--- Supplied data ---

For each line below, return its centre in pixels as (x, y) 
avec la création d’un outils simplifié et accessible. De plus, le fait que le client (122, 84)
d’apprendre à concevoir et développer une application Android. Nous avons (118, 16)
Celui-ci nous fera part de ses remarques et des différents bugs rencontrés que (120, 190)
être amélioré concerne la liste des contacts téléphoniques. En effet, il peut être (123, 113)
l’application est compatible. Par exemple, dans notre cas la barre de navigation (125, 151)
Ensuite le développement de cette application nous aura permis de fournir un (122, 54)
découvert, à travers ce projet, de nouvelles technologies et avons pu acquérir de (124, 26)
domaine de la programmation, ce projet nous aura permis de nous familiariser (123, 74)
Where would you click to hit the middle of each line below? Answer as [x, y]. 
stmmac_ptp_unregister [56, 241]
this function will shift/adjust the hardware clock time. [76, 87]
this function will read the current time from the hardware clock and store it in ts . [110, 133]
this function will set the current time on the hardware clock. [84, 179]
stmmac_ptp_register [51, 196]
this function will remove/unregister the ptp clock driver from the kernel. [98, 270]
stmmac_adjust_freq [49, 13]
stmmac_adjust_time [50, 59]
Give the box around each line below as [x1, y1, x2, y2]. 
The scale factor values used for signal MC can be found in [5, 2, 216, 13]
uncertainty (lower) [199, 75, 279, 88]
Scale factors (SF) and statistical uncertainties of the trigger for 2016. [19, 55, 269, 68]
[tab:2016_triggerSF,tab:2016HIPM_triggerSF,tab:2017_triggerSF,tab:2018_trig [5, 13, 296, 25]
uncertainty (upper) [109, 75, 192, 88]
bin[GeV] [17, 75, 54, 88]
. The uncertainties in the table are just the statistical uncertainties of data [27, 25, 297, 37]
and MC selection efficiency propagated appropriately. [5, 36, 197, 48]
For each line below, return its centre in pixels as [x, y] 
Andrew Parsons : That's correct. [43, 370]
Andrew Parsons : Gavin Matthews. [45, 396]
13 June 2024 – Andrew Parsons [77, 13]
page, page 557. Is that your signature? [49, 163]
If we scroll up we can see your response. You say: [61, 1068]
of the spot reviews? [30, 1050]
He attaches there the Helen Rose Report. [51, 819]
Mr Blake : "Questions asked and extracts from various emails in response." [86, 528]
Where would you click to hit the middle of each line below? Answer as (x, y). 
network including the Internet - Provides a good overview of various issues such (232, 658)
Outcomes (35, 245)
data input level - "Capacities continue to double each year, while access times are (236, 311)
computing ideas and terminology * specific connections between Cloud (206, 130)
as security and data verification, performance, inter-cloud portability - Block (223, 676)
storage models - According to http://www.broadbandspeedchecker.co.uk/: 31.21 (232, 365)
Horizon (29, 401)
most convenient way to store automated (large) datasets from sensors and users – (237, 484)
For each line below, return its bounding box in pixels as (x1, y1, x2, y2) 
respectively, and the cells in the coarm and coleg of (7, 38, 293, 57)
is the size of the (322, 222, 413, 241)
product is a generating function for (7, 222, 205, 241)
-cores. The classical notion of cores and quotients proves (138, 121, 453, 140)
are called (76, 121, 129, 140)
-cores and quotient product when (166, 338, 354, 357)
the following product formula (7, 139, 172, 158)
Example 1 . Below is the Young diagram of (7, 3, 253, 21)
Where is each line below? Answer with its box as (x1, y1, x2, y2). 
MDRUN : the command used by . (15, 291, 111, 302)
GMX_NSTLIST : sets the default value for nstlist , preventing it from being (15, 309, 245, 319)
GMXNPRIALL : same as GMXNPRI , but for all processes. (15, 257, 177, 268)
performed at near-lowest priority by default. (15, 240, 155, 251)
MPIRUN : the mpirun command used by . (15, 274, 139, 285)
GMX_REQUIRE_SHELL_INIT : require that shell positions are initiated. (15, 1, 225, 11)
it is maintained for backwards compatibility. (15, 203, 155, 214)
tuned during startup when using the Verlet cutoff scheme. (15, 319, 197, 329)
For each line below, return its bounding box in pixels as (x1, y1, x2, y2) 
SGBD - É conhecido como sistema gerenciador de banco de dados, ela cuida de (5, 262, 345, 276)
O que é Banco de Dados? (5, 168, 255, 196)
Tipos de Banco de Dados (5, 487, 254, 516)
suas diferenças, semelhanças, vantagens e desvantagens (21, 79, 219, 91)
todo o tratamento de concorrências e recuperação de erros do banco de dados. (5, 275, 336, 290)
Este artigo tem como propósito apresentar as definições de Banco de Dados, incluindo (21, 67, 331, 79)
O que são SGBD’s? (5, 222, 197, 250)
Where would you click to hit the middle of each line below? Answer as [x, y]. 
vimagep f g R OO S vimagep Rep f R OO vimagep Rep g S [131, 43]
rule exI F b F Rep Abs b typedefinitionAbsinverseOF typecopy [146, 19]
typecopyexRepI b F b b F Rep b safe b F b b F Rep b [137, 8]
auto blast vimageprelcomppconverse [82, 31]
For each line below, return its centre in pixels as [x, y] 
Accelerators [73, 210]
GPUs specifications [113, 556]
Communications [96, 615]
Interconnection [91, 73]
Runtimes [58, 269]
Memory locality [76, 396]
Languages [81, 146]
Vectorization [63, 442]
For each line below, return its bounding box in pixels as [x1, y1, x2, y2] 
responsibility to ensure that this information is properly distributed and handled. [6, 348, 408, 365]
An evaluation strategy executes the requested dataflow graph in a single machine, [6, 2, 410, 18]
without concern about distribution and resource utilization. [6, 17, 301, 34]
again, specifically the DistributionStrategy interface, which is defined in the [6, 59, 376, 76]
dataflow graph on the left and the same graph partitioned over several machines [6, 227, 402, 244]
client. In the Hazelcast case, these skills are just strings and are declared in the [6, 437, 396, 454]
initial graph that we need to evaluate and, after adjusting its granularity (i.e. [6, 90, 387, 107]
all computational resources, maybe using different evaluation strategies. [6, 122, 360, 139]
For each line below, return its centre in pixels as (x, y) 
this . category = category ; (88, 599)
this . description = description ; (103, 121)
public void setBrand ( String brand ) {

---

◆ Directions
Given the records above, restate word for word only the lines starting at the one with "dataflow graph on" and ending at the one with "client. In the".

◆ Written solution
dataflow graph on the left and the same graph partitioned over several machines [6, 227, 402, 244]
client. In the Hazelcast case, these skills are just strings and are declared in the [6, 437, 396, 454]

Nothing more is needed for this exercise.